Serve ora chiarezza sulle nuove norme e il loro impatto per evitare incertezze applicative. Scopriamo cosa cambia e cosa aspettarsi!
Il nuovo contraddittorio tributario: introduzione dello schema di atto e impatti per contribuenti e fisco
L’art. 6-bis del D.Lgs. n. 219/2023
Le nuove regole apportate dal D.Lgs. n. 219/2023 con l’art. 6-bis, dal titolo “Principio del contraddittorio” sono andate ad integrare l’art. 6 della legge 27 luglio 2000. L’aggiunta, rispetto al passato sta appunto nel terzo comma, che così recita:
“Per consentire il contraddittorio, l’amministrazione finanziaria comunica al contribuente, con modalità idonee a garantirne la conoscibilità, lo schema di atto di cui al comma 1, assegnando un termine non inferiore a sessanta giorni per consentirgli eventuali controdeduzioni ovvero, su richiesta, per accedere ed estrarre copia degli atti del fascicolo. L’atto non è adottato prima della scadenza del termine di cui al primo periodo”.

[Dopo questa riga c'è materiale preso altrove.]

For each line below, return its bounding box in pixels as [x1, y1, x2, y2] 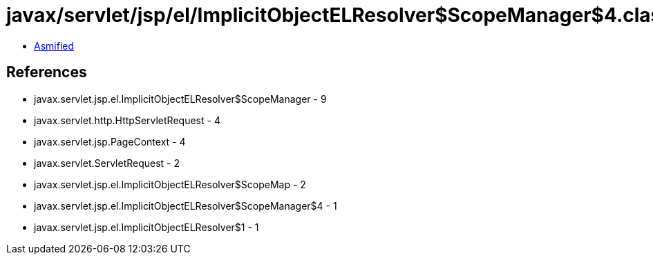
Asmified [34, 39, 75, 52]
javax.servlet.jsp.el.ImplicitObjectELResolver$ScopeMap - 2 [34, 178, 306, 190]
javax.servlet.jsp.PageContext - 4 [34, 135, 186, 148]
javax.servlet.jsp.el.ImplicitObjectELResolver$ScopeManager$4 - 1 [34, 199, 337, 212]
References [6, 63, 87, 81]
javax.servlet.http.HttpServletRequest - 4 [34, 114, 220, 126]
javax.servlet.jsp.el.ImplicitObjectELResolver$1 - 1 [34, 221, 259, 233]
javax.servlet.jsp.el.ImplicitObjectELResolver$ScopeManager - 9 [34, 92, 327, 105]
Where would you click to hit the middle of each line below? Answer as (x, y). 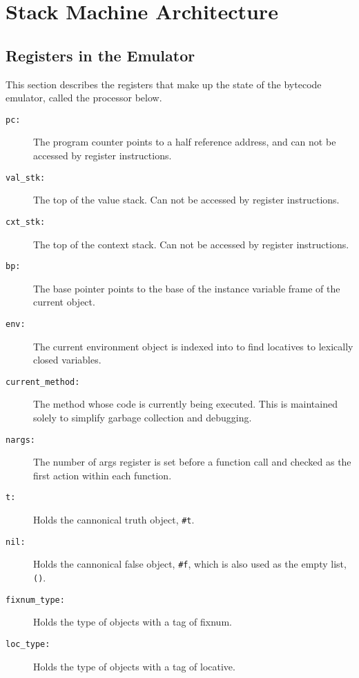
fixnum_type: (35, 600)
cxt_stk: (26, 222)
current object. (64, 302)
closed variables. (67, 360)
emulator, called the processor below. (84, 98)
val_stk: (26, 178)
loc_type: (28, 645)
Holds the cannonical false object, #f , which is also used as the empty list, (190, 564)

Il quarto comma, continua:
“L’atto adottato all’esito del contraddittorio tiene conto delle osservazioni del contribuente ed è motivato con riferimento a quelle che l’Amministrazione ritiene di non accogliere”.
Con queste premesse sono state inserite nel nostro ordinamento tributario delle disposizioni che, se condotte in modo corretto, dovrebbero risolvere parte del contenzioso aperto.
Definizione di schema d’atto
Con l’introduzione di tale istituto, che rappresenta un cambiamento epocale, il legislatore ha tracciato un programma di lavoro che le parti, vale a dire Amministrazione e contribuente devono seguire, se vogliono risolvere la controversia. È uno strumento preliminare del contenzioso tributario necessario al fine di compiere correttamente il contraddittorio con le parti interessate e costituisce la prima chiamata dell’ufficio. Nello stesso atto sono evidenziate le motivazioni e le riprese fiscali che l’Amministrazione assoggetta a tassazione. Per iniziare la via del “contenzioso fiscale” è obbligatoriamente necessaria la notifica dello schema d’atto.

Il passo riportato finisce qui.